Site information
- Type: Military base
- Owner: Ministry of Defence
- Operator: Malaysian Army
- Controlled by: 7th Infantry Brigade
- Open to the public: Yes
- Other site facilities: Kluang Airport; Air traffic control tower;

Site history
- Built: 1939
- In use: 1942–present
- Battles/wars: World War II Malayan campaign; Fall of Singapore; ; ; Malayan Emergency; Indonesia–Malaysia Confrontation; Communist insurgency in Malaysia (1968–1989);

Garrison information
- Garrison: Malaysian Army Aviation; 7th Infantry Brigade; Army Field Engineering Institute;
- Occupants: 881st Army Aviation Regiment;

= Camp Mahkota =

Army base operated by the Malaysian Army in Johor, Malaysia

Camp Mahkota (Kem Mahkota; Jawi: کيم مهکوتا) is a major Malaysian Army base situated in the Kluang District, Johor, Malaysia.
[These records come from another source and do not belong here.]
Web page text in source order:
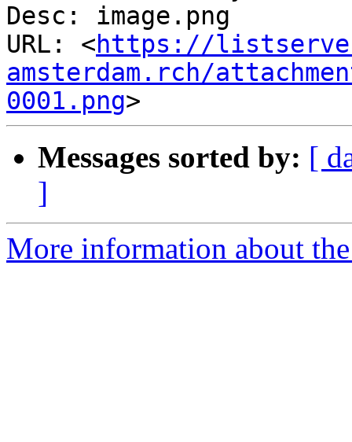
Desc: image.png
URL: <https://
amsterdam.rch/
0001.png
Messages sorted by: [
]
More information about
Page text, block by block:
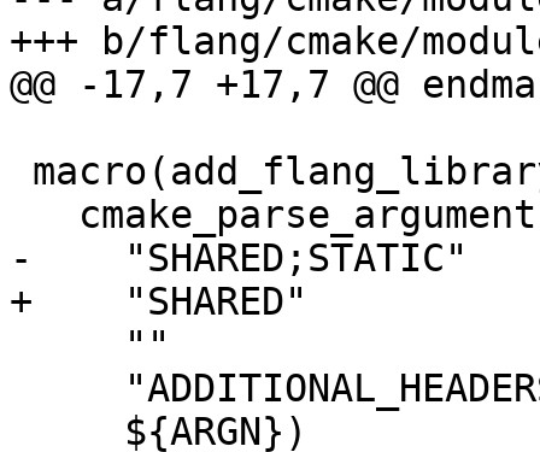
+++ b/flang/cmake/
@@ -17,7 +17,7 @@
-    "SHARED;STATIC"
+    "SHARED"
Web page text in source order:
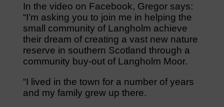
In the video on Facebook, Gregor says:
“I’m asking you to join me in helping the
small community of Langholm achieve
their dream of creating a vast new nature
reserve in southern Scotland through a
community buy-out of Langholm Moor.
“I lived in the town for a number of years
and my family grew up there.
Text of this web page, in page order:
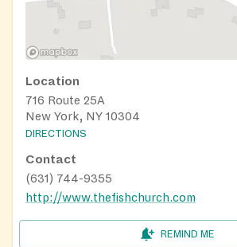
Location
716 Route 25A
New York, NY 10304
DIRECTIONS
Contact
(631) 744-9355
http://www.thefishchurch.com
REMIND ME
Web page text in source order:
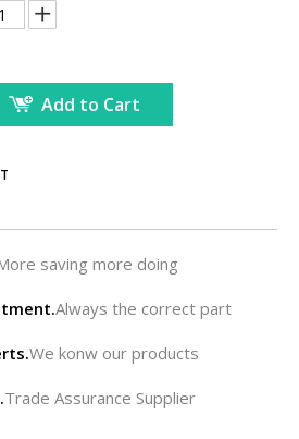
Add to Cart
saving more doing
Always the correct part
We konw our products
Trade Assurance Supplier
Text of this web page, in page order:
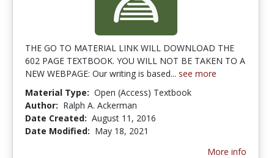
THE GO TO MATERIAL LINK WILL DOWNLOAD THE
602 PAGE TEXTBOOK. YOU WILL NOT BE TAKEN TO A
NEW WEBPAGE: Our writing is based... see more
Material Type: Open (Access) Textbook
Author: Ralph A. Ackerman
Date Created: August 11, 2016
Date Modified: May 18, 2021
More info
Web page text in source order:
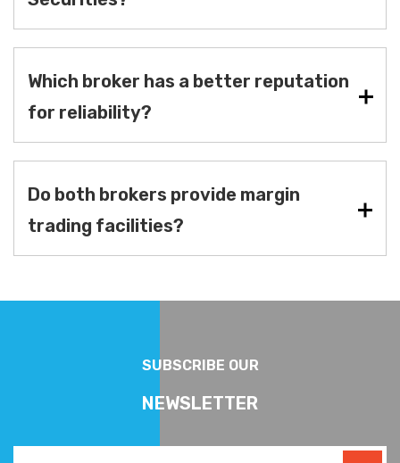
Which broker has a better reputation
for reliability?
Do both brokers provide margin
trading facilities?
SUBSCRIBE OUR
NEWSLETTER
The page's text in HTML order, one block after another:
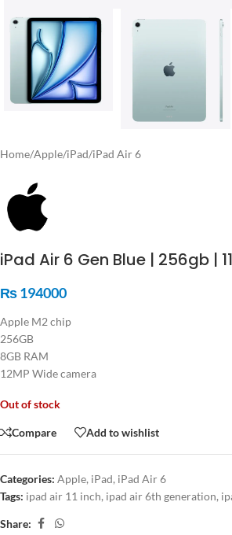
Home/Apple/iPad/iPad Air 6
iPad Air 6 Gen Blue | 256gb |
₨194000
Apple M2 chip
256GB
8GB RAM
12MP Wide camera
Out of stock
Compare Add to wishlist
Categories: Apple, iPad, iPad Air 6
Tags: ipad air 11 inch, ipad air 6th generation,
Share:
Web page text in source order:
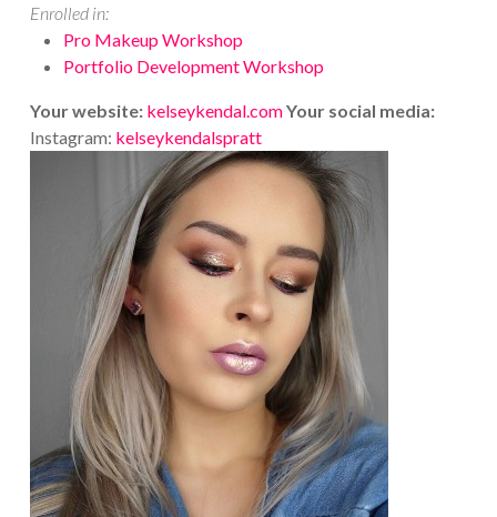
Enrolled in:
Pro Makeup Workshop
Portfolio Development Workshop
Your website: kelseykendal.comYour social media:
Instagram: kelseykendalspratt
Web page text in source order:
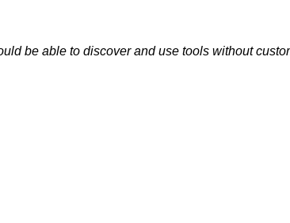
be able to discover and use tools without
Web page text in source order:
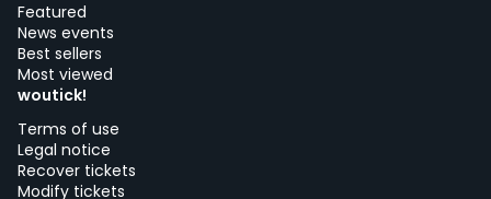
Featured
News events
Best sellers
Most viewed
woutick!
Terms of use
Legal notice
Recover tickets
Modify tickets
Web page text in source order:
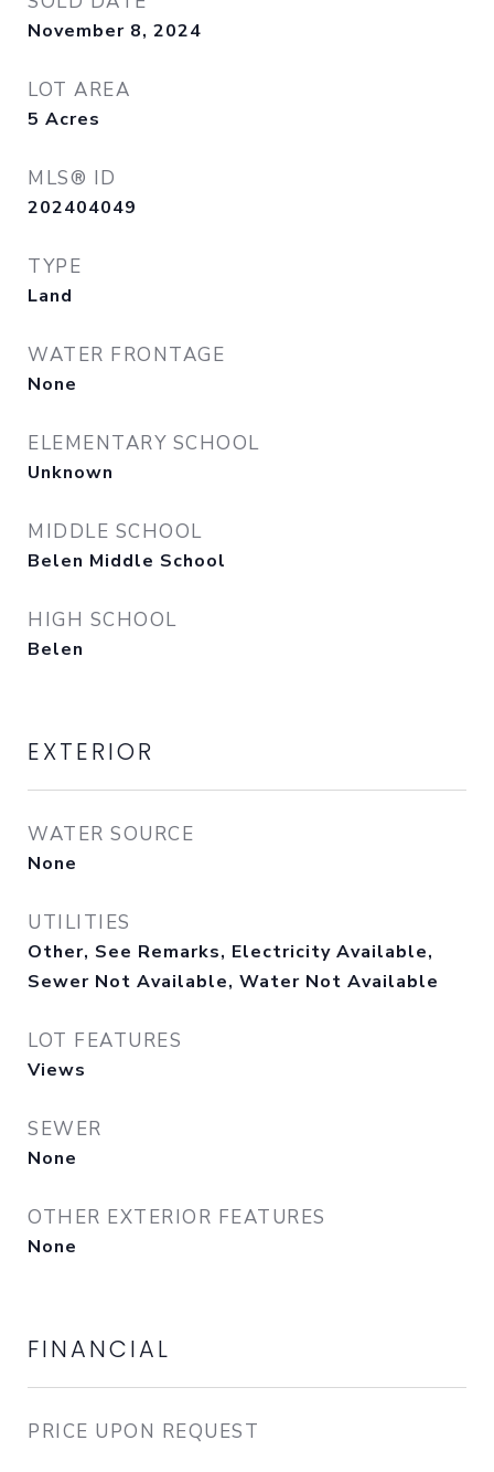
November 8, 2024
LOT AREA
5 Acres
MLS® ID
202404049
TYPE
Land
WATER FRONTAGE
None
ELEMENTARY SCHOOL
Unknown
MIDDLE SCHOOL
Belen Middle School
HIGH SCHOOL
Belen
EXTERIOR
WATER SOURCE
None
UTILITIES
Other, See Remarks, Electricity Available,
Sewer Not Available, Water Not Available
LOT FEATURES
Views
SEWER
None
OTHER EXTERIOR FEATURES
None
FINANCIAL
PRICE UPON REQUEST
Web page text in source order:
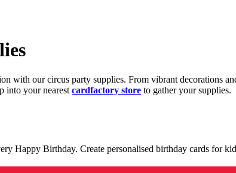
with our circus party supplies. From vibrant decorations
into your nearest cardfactory store to gather your supplies.
Happy Birthday. Create personalised birthday cards for
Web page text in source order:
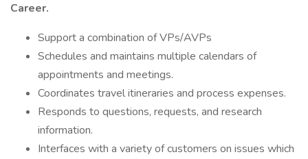
Career.
Support a combination of VPs/AVPs
Schedules and maintains multiple calendars of
appointments and meetings.
Coordinates travel itineraries and process expenses.
Responds to questions, requests, and research
information.
Interfaces with a variety of customers on issues which
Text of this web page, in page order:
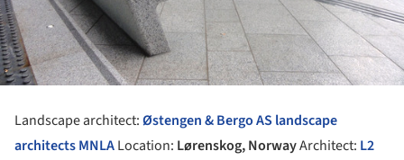
Landscape architect:Østengen & Bergo AS landscape
architects MNLALocation: Lørenskog, NorwayArchitect: L2
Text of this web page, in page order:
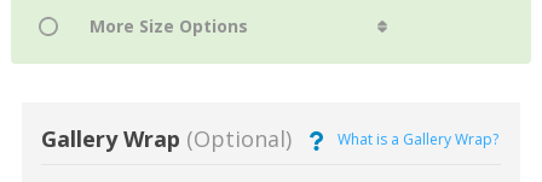
Gallery Wrap (Optional) What is a Gallery Wrap?
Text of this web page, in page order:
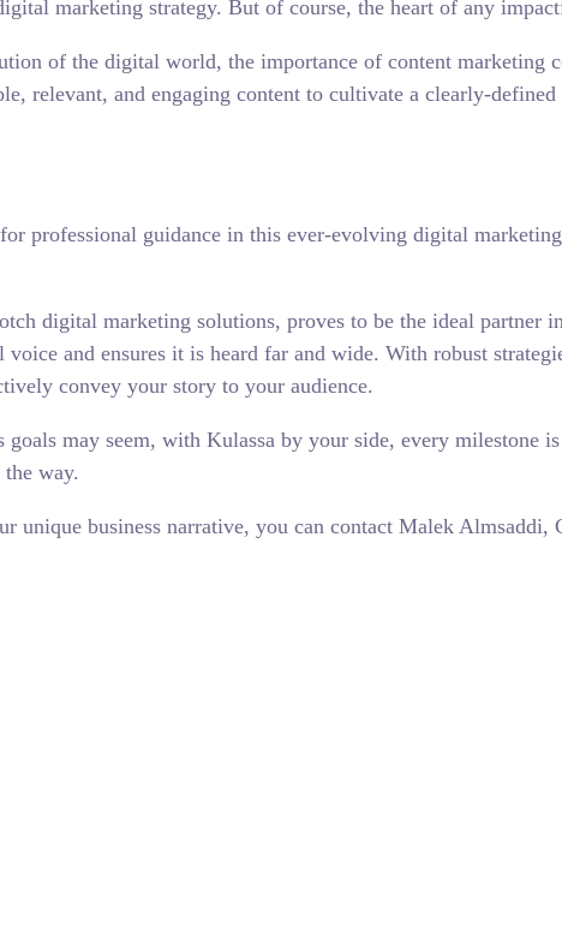
marketing strategy. But of course, the heart of any
of the digital world, the importance of content marketing
relevant, and engaging content to cultivate a clearly-
professional guidance in this ever-evolving digital
digital marketing solutions, proves to be the ideal
and ensures it is heard far and wide. With robust
convey your story to your audience.
may seem, with Kulassa by your side, every milestone
way.
unique business narrative, you can contact Malek
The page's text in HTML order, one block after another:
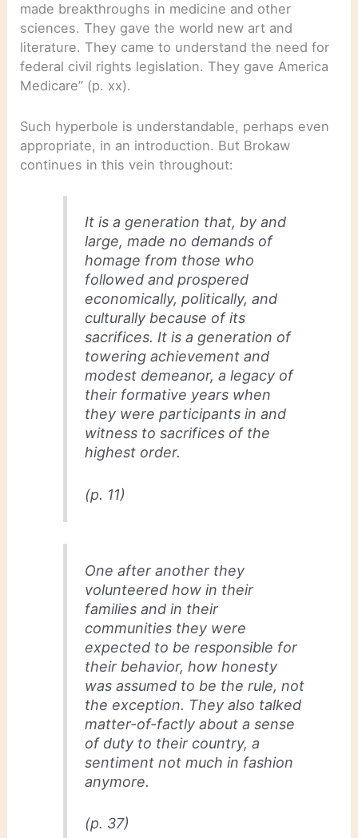
made breakthroughs in medicine and other
sciences. They gave the world new art and
literature. They came to understand the need for
federal civil rights legislation. They gave America
Medicare” (p. xx).
Such hyperbole is understandable, perhaps even
appropriate, in an introduction. But Brokaw
continues in this vein throughout:
It is a generation that, by and
large, made no demands of
homage from those who
followed and prospered
economically, politically, and
culturally because of its
sacrifices. It is a generation of
towering achievement and
modest demeanor, a legacy of
their formative years when
they were participants in and
witness to sacrifices of the
highest order.
(p. 11)
One after another they
volunteered how in their
families and in their
communities they were
expected to be responsible for
their behavior, how honesty
was assumed to be the rule, not
the exception. They also talked
matter-of-factly about a sense
of duty to their country, a
sentiment not much in fashion
anymore.
(p. 37)
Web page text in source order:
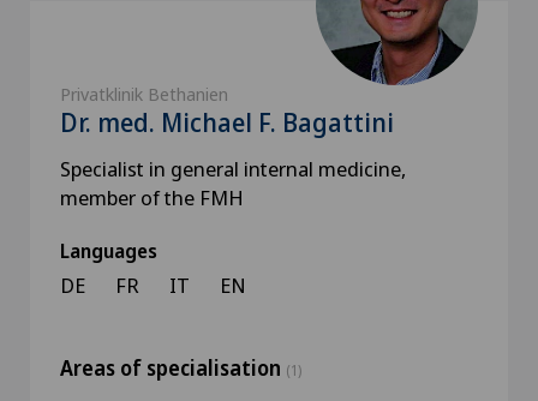
Privatklinik Bethanien
Dr. med. Michael F. Bagattini
Specialist in general internal medicine,
member of the FMH
Languages
DE FR IT EN
Areas of specialisation (1)
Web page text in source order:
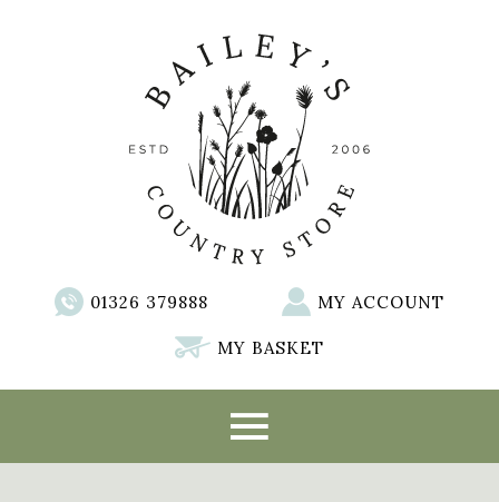
01326 379888 MY ACCOUNT
MY BASKET
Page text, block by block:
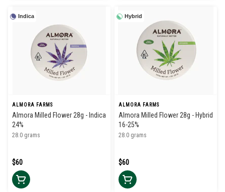
Indica
ALMORA FARMS
Almora Milled Flower 28g - Indica
24%
28.0 grams
$60
Hybrid
ALMORA FARMS
Almora Milled Flower 28g - Hybrid
16-25%
28.0 grams
$60
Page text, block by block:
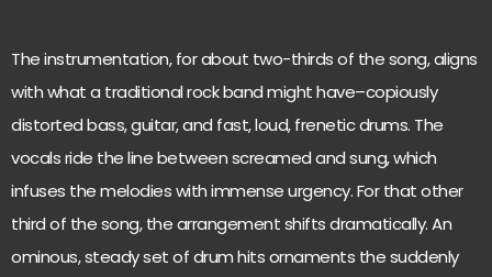
The instrumentation, for about two-thirds of the song, aligns
with what a traditional rock band might have–copiously
distorted bass, guitar, and fast, loud, frenetic drums. The
vocals ride the line between screamed and sung, which
infuses the melodies with immense urgency. For that other
third of the song, the arrangement shifts dramatically. An
ominous, steady set of drum hits ornaments the suddenly
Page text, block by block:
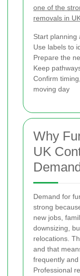
one of the
removals in
Start planning
Use labels to
Prepare the
Keep
Confirm
moving day
Why
UK
Demand for
strong
new jobs,
downsizing,
relocations.
and that
frequently and
Professional
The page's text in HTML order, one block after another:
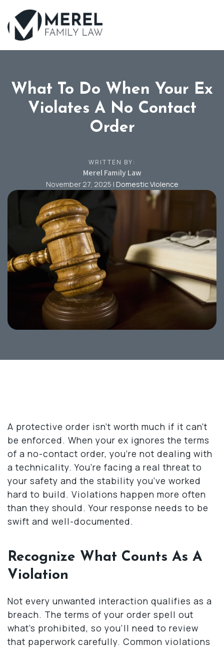
Skip
to
main
What To Do When Your Ex
Violates A No Contact
Order
WRITTEN BY:
Merel Family Law
November 27, 2025 | Domestic Violence
A protective order isn’t worth much if it can’t
be enforced. When your ex ignores the terms
of a no-contact order, you’re not dealing with
a technicality. You’re facing a real threat to
your safety and the stability you’ve worked
hard to build. Violations happen more often
than they should. Your response needs to be
swift and well-documented.
Recognize What Counts As A
Violation
Not every unwanted interaction qualifies as a
breach. The terms of your order spell out
what’s prohibited, so you’ll need to review
that paperwork carefully. Common violations
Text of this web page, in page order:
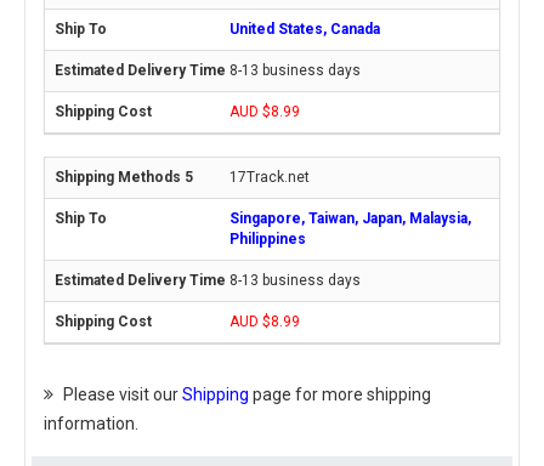
United States, Canada
8-13 business days
AUD $8.99
17Track.net
Singapore, Taiwan, Japan, Malaysia,
Philippines
8-13 business days
AUD $8.99
Please visit ourShipping page for more shipping
information.
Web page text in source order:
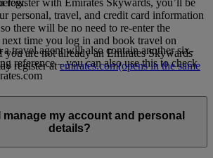
travel agent will also contain another six-
reference – you can also use this to check
register with Emirates Skywards, you’ll be
personal, travel, and credit card information
there will be no need to re-enter the
time you log in and book travel on
you are not already an Emirates Skywards
register atemirates.com(opens in the same
manage my account and personal
details?
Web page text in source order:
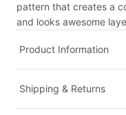
pattern that creates a
and looks awesome
Product Information
Shipping & Returns

The facility is located in close proximity to the Kluang town centre, approximately 80 km north of Johor Bahru, and forms an integral part of the larger Kluang Garrison military installation. The base stands adjacent to Kluang Airport (ICAO: WMAP), which is classified by the Civil Aviation Authority of Malaysia (CAAM) as a civilian aerodrome with restricted usage; its operations are limited to helicopters and small-to-medium chartered or private aircraft owing to the condition of the grass airstrip.

The site was originally part of a golf course before the Second World War. The current Camp Mahkota is the result of a significant expansion of the older Kluang Airfield (or Kluang Airport) by British and Commonwealth forces, commencing in 1946 during the Malayan Emergency.

During its administration by Commonwealth forces, the specific army base within the facility was named the Balaclava Lines, and the entire military complex was often referred to by locals simply as the Camp Garrison, a shortened form of Kluang Garrison.

== History ==

=== Origin: Kluang Airfield during the Japanese occupation of Malaya ===
The present-day Camp Mahkota was established around the site of the former Kluang Airfield following a significant expansion by British forces after the Second World War to accommodate ground forces during the Malayan Emergency.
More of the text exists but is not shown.